[Start of Attachment]
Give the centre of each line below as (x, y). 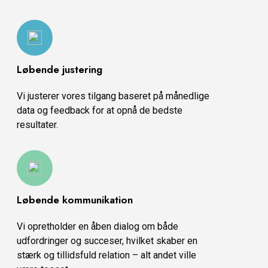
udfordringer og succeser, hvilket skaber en (107, 241)
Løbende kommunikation (75, 200)
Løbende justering (60, 70)
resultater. (37, 125)
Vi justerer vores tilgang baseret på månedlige (113, 96)
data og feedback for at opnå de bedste (100, 111)
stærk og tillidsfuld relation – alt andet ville (106, 255)
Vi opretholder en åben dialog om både (98, 227)
[End of Attachment]
WHAT TO DO »
Reproduce all of the material above word for word. Omit the pictures.

EXERCISE OUTPUT »
Give the centre of each line below as (x, y). 
udfordringer og succeser, hvilket skaber en (107, 241)
Løbende kommunikation (75, 200)
Løbende justering (60, 70)
resultater. (37, 125)
Vi justerer vores tilgang baseret på månedlige (113, 96)
data og feedback for at opnå de bedste (100, 111)
stærk og tillidsfuld relation – alt andet ville (106, 255)
Vi opretholder en åben dialog om både (98, 227)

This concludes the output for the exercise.